## DATA FOR THIS EXERCISE
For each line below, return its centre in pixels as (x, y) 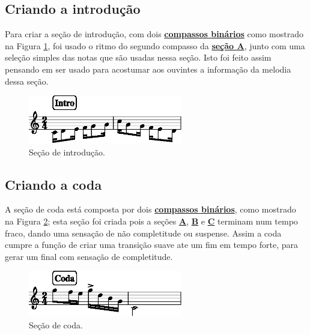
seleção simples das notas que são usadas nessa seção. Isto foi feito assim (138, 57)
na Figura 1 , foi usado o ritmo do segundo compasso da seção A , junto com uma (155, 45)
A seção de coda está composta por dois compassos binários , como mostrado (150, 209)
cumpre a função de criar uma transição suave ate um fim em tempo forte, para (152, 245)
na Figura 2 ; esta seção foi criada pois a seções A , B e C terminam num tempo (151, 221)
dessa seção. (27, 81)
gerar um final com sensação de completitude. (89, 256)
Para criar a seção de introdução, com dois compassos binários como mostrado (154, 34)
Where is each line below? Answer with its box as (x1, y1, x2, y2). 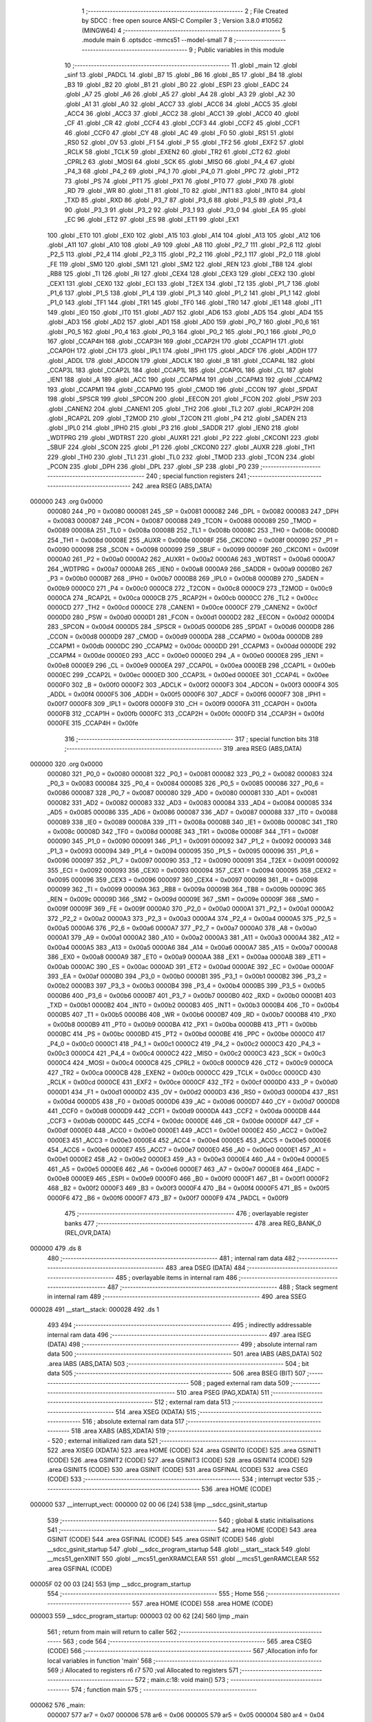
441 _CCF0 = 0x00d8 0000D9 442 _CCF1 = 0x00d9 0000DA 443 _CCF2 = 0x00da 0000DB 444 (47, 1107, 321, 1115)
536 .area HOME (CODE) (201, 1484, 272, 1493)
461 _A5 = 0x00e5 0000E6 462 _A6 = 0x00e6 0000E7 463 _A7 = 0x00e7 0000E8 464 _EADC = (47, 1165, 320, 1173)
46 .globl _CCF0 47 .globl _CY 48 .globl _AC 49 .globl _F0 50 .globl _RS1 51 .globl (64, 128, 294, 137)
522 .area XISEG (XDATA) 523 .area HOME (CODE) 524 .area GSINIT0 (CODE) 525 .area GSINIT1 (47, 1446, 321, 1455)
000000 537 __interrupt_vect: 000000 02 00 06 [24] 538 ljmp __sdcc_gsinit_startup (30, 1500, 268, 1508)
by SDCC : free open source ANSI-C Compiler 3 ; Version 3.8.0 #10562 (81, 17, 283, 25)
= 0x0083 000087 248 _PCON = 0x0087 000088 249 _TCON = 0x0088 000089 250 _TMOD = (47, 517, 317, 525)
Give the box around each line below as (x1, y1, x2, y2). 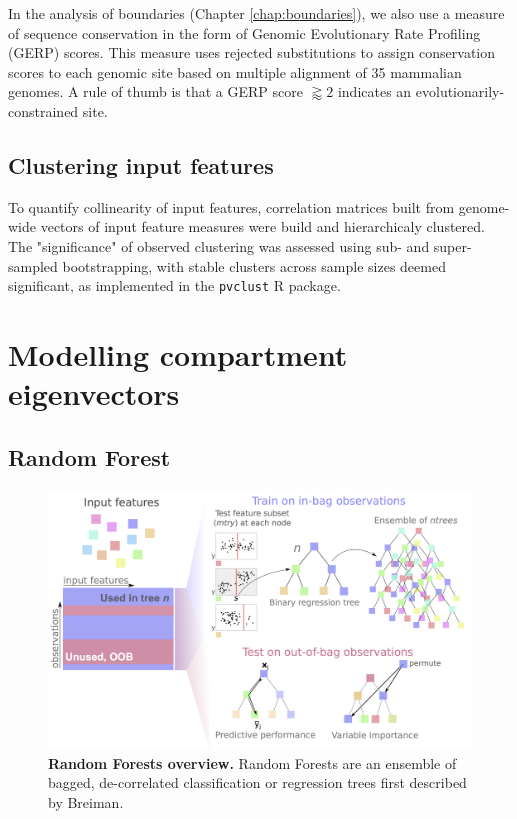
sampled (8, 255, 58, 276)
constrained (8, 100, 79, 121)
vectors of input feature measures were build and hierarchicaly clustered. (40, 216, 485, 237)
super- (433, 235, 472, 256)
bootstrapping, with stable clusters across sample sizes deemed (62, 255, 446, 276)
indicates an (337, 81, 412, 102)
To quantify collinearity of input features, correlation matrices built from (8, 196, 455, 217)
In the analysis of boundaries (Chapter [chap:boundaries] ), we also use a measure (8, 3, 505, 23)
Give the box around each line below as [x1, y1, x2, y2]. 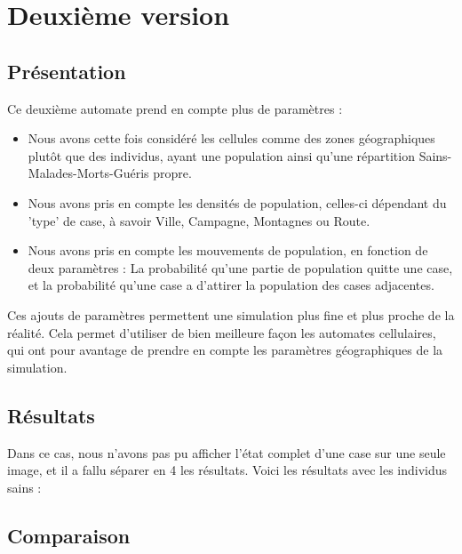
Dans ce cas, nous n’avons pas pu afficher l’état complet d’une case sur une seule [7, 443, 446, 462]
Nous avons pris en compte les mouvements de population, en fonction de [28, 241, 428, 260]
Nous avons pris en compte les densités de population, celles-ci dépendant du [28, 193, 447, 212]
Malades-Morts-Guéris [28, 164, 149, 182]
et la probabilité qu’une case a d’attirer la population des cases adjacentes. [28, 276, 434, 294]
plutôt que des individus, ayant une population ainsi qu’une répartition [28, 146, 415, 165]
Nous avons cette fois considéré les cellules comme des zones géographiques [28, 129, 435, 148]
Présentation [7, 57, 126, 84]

## EXERCISE
Omit every picture while transcribing the records above exactly.

## TASK SOLUTION
For each line below, return its centre in pixels as (x, y) 
seleção simples das notas que são usadas nessa seção. Isto foi feito assim (138, 57)
na Figura 1 , foi usado o ritmo do segundo compasso da seção A , junto com uma (155, 45)
A seção de coda está composta por dois compassos binários , como mostrado (150, 209)
cumpre a função de criar uma transição suave ate um fim em tempo forte, para (152, 245)
na Figura 2 ; esta seção foi criada pois a seções A , B e C terminam num tempo (151, 221)
dessa seção. (27, 81)
gerar um final com sensação de completitude. (89, 256)
Para criar a seção de introdução, com dois compassos binários como mostrado (154, 34)
Where is each line below? Answer with its box as (x1, y1, x2, y2). 
441 _CCF0 = 0x00d8 0000D9 442 _CCF1 = 0x00d9 0000DA 443 _CCF2 = 0x00da 0000DB 444 (47, 1107, 321, 1115)
536 .area HOME (CODE) (201, 1484, 272, 1493)
461 _A5 = 0x00e5 0000E6 462 _A6 = 0x00e6 0000E7 463 _A7 = 0x00e7 0000E8 464 _EADC = (47, 1165, 320, 1173)
46 .globl _CCF0 47 .globl _CY 48 .globl _AC 49 .globl _F0 50 .globl _RS1 51 .globl (64, 128, 294, 137)
522 .area XISEG (XDATA) 523 .area HOME (CODE) 524 .area GSINIT0 (CODE) 525 .area GSINIT1 (47, 1446, 321, 1455)
000000 537 __interrupt_vect: 000000 02 00 06 [24] 538 ljmp __sdcc_gsinit_startup (30, 1500, 268, 1508)
by SDCC : free open source ANSI-C Compiler 3 ; Version 3.8.0 #10562 (81, 17, 283, 25)
= 0x0083 000087 248 _PCON = 0x0087 000088 249 _TCON = 0x0088 000089 250 _TMOD = (47, 517, 317, 525)
Give the box around each line below as (x1, y1, x2, y2). 
sampled (8, 255, 58, 276)
constrained (8, 100, 79, 121)
vectors of input feature measures were build and hierarchicaly clustered. (40, 216, 485, 237)
super- (433, 235, 472, 256)
bootstrapping, with stable clusters across sample sizes deemed (62, 255, 446, 276)
indicates an (337, 81, 412, 102)
To quantify collinearity of input features, correlation matrices built from (8, 196, 455, 217)
In the analysis of boundaries (Chapter [chap:boundaries] ), we also use a measure (8, 3, 505, 23)
Give the box around each line below as [x1, y1, x2, y2]. 
Dans ce cas, nous n’avons pas pu afficher l’état complet d’une case sur une seule [7, 443, 446, 462]
Nous avons pris en compte les mouvements de population, en fonction de [28, 241, 428, 260]
Nous avons pris en compte les densités de population, celles-ci dépendant du [28, 193, 447, 212]
Malades-Morts-Guéris [28, 164, 149, 182]
et la probabilité qu’une case a d’attirer la population des cases adjacentes. [28, 276, 434, 294]
plutôt que des individus, ayant une population ainsi qu’une répartition [28, 146, 415, 165]
Nous avons cette fois considéré les cellules comme des zones géographiques [28, 129, 435, 148]
Présentation [7, 57, 126, 84]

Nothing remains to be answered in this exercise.